§ **Task**
Each entry should be set down exactly as written, except for any picture it holds.

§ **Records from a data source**
↓
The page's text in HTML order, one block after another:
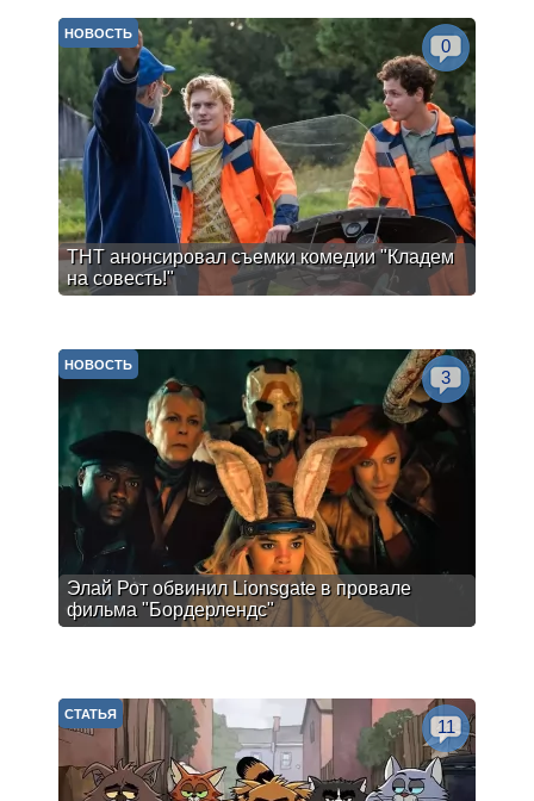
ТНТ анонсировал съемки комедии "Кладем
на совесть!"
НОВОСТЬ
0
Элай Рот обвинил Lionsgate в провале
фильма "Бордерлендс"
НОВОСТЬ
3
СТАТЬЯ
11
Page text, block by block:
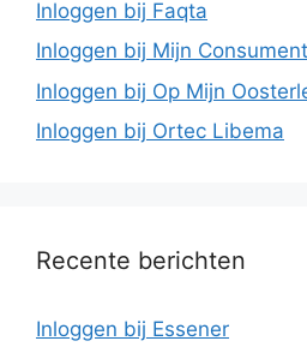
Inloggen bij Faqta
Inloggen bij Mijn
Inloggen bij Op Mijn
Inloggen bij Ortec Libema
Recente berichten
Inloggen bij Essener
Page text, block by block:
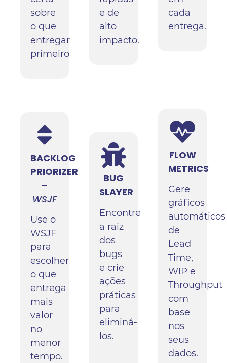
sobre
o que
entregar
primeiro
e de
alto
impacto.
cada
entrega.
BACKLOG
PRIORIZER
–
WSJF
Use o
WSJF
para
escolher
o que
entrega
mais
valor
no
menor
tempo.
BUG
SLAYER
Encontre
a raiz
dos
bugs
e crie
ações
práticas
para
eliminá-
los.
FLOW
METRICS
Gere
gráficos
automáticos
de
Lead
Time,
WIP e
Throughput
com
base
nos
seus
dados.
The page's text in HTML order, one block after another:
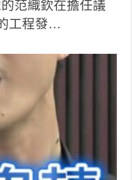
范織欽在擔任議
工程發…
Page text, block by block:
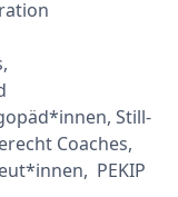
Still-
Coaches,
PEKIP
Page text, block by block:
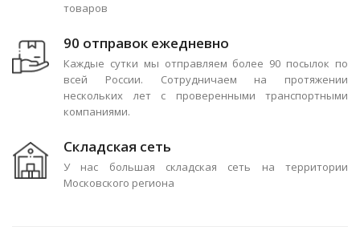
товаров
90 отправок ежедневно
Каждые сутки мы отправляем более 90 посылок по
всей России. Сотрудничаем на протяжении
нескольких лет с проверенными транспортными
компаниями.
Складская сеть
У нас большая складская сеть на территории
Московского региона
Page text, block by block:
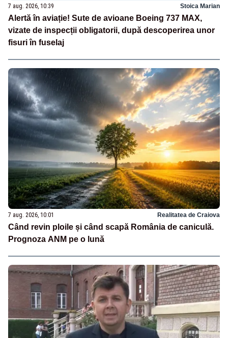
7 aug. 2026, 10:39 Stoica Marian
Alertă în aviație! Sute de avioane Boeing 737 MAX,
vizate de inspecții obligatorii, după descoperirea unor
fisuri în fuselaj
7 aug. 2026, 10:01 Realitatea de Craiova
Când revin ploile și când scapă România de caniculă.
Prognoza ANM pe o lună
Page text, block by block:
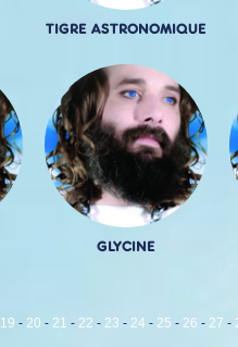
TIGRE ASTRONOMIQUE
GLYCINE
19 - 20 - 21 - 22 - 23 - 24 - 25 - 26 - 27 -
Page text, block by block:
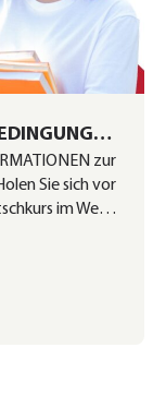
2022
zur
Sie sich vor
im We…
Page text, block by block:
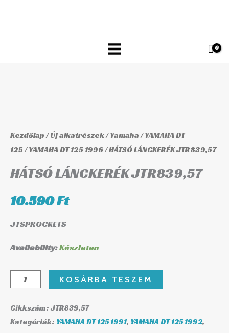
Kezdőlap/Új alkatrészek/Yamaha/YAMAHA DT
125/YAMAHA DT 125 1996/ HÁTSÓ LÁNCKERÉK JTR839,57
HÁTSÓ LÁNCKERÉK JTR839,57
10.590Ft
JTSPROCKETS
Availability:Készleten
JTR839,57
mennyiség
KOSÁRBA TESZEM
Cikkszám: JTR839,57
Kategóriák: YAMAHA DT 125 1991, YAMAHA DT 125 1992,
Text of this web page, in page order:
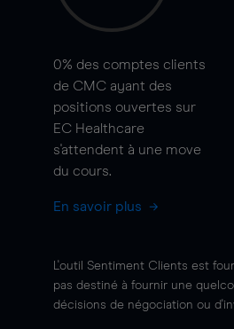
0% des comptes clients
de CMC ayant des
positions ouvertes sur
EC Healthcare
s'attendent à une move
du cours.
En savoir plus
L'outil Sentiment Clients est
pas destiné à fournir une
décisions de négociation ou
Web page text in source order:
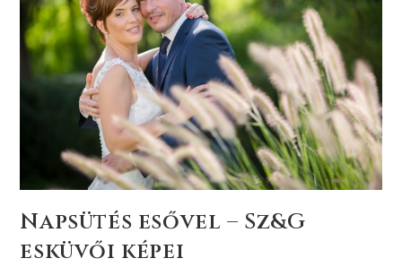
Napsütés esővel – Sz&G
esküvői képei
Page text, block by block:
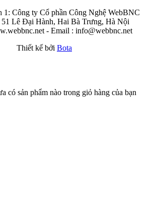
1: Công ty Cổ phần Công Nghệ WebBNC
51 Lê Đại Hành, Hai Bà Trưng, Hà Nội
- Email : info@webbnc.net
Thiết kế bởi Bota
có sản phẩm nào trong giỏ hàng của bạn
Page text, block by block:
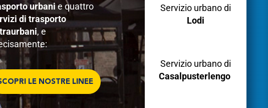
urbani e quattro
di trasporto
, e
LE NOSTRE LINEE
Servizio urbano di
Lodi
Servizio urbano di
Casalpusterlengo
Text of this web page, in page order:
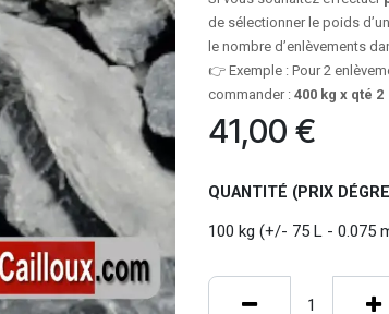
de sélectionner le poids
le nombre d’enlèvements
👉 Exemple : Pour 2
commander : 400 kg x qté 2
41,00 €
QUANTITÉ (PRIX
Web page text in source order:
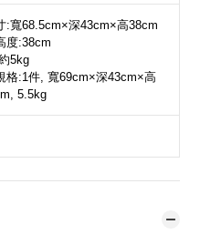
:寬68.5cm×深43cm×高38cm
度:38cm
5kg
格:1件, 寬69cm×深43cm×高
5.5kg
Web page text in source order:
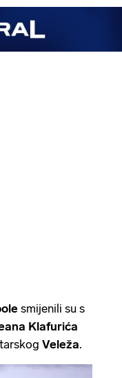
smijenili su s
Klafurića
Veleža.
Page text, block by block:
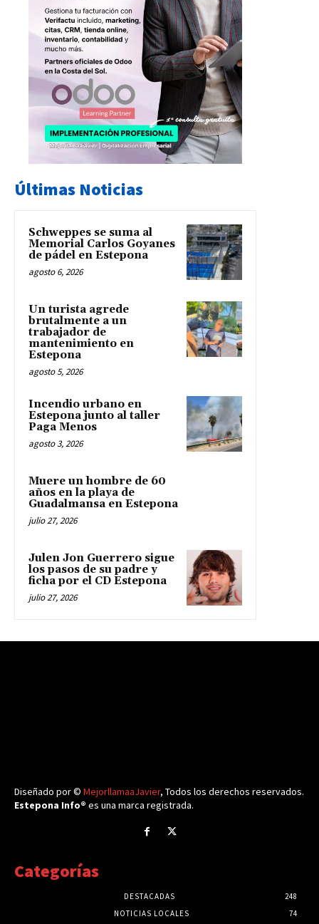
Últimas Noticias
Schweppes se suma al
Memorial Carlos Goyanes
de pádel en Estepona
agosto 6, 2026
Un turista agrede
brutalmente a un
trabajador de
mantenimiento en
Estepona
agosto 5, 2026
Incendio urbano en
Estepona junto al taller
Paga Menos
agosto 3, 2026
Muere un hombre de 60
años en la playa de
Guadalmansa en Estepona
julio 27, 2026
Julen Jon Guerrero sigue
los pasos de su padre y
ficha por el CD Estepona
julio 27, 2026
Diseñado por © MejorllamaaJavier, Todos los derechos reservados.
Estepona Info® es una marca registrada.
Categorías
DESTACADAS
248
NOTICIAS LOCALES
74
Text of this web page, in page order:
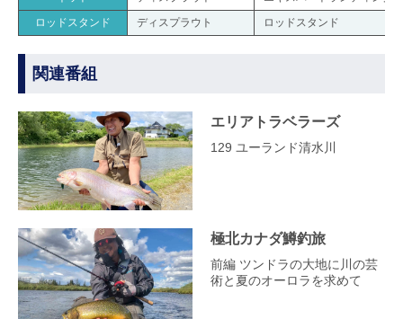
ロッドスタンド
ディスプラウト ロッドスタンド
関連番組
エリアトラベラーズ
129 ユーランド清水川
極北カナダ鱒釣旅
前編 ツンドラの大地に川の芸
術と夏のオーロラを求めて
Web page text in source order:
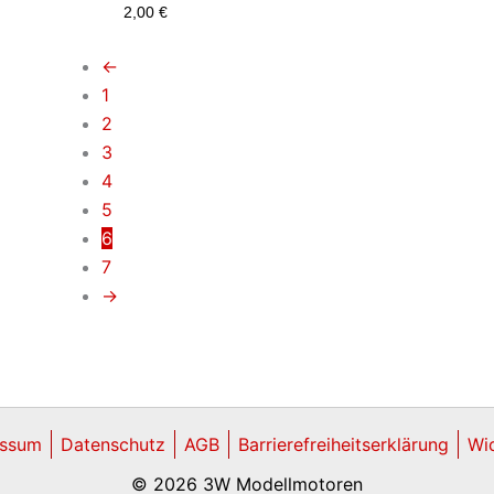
↑
§ **Written answer**
The page's text in HTML order, one block after another:
ТНТ анонсировал съемки комедии "Кладем
на совесть!"
НОВОСТЬ
0
Элай Рот обвинил Lionsgate в провале
фильма "Бордерлендс"
НОВОСТЬ
3
СТАТЬЯ
11
Page text, block by block:
Inloggen bij Faqta
Inloggen bij Mijn
Inloggen bij Op Mijn
Inloggen bij Ortec Libema
Recente berichten
Inloggen bij Essener
Page text, block by block:
sobre
o que
entregar
primeiro
e de
alto
impacto.
cada
entrega.
BACKLOG
PRIORIZER
–
WSJF
Use o
WSJF
para
escolher
o que
entrega
mais
valor
no
menor
tempo.
BUG
SLAYER
Encontre
a raiz
dos
bugs
e crie
ações
práticas
para
eliminá-
los.
FLOW
METRICS
Gere
gráficos
automáticos
de
Lead
Time,
WIP e
Throughput
com
base
nos
seus
dados.
The page's text in HTML order, one block after another:
范織欽在擔任議
工程發…
Page text, block by block:
Still-
Coaches,
PEKIP
Page text, block by block:
товаров
90 отправок ежедневно
Каждые сутки мы отправляем более 90 посылок по
всей России. Сотрудничаем на протяжении
нескольких лет с проверенными транспортными
компаниями.
Складская сеть
У нас большая складская сеть на территории
Московского региона
Page text, block by block:
7 aug. 2026, 10:39 Stoica Marian
Alertă în aviație! Sute de avioane Boeing 737 MAX,
vizate de inspecții obligatorii, după descoperirea unor
fisuri în fuselaj
7 aug. 2026, 10:01 Realitatea de Craiova
Când revin ploile și când scapă România de caniculă.
Prognoza ANM pe o lună
Page text, block by block:
TIGRE ASTRONOMIQUE
GLYCINE
19 - 20 - 21 - 22 - 23 - 24 - 25 - 26 - 27 -
Page text, block by block:
2022
zur
Sie sich vor
im We…
Page text, block by block:
Kezdőlap/Új alkatrészek/Yamaha/YAMAHA DT
125/YAMAHA DT 125 1996/ HÁTSÓ LÁNCKERÉK JTR839,57
HÁTSÓ LÁNCKERÉK JTR839,57
10.590Ft
JTSPROCKETS
Availability:Készleten
JTR839,57
mennyiség
KOSÁRBA TESZEM
Cikkszám: JTR839,57
Kategóriák: YAMAHA DT 125 1991, YAMAHA DT 125 1992,
Text of this web page, in page order:
0% des comptes clients
de CMC ayant des
positions ouvertes sur
EC Healthcare
s'attendent à une move
du cours.
En savoir plus
L'outil Sentiment Clients est
pas destiné à fournir une
décisions de négociation ou
Web page text in source order:
Napsütés esővel – Sz&G
esküvői képei
Page text, block by block:
1: Công ty Cổ phần Công Nghệ WebBNC
51 Lê Đại Hành, Hai Bà Trưng, Hà Nội
- Email : info@webbnc.net
Thiết kế bởi Bota
có sản phẩm nào trong giỏ hàng của bạn
Page text, block by block:
urbani e quattro
di trasporto
, e
LE NOSTRE LINEE
Servizio urbano di
Lodi
Servizio urbano di
Casalpusterlengo
Text of this web page, in page order:
de sélectionner le poids
le nombre d’enlèvements
👉 Exemple : Pour 2
commander : 400 kg x qté 2
41,00 €
QUANTITÉ (PRIX
Web page text in source order:
:寬68.5cm×深43cm×高38cm
度:38cm
5kg
格:1件, 寬69cm×深43cm×高
5.5kg
Web page text in source order:
smijenili su s
Klafurića
Veleža.
Page text, block by block:
Últimas Noticias
Schweppes se suma al
Memorial Carlos Goyanes
de pádel en Estepona
agosto 6, 2026
Un turista agrede
brutalmente a un
trabajador de
mantenimiento en
Estepona
agosto 5, 2026
Incendio urbano en
Estepona junto al taller
Paga Menos
agosto 3, 2026
Muere un hombre de 60
años en la playa de
Guadalmansa en Estepona
julio 27, 2026
Julen Jon Guerrero sigue
los pasos de su padre y
ficha por el CD Estepona
julio 27, 2026
Diseñado por © MejorllamaaJavier, Todos los derechos reservados.
Estepona Info® es una marca registrada.
Categorías
DESTACADAS
248
NOTICIAS LOCALES
74
Text of this web page, in page order:
ロッドスタンド
ディスプラウト ロッドスタンド
関連番組
エリアトラベラーズ
129 ユーランド清水川
極北カナダ鱒釣旅
前編 ツンドラの大地に川の芸
術と夏のオーロラを求めて
Web page text in source order:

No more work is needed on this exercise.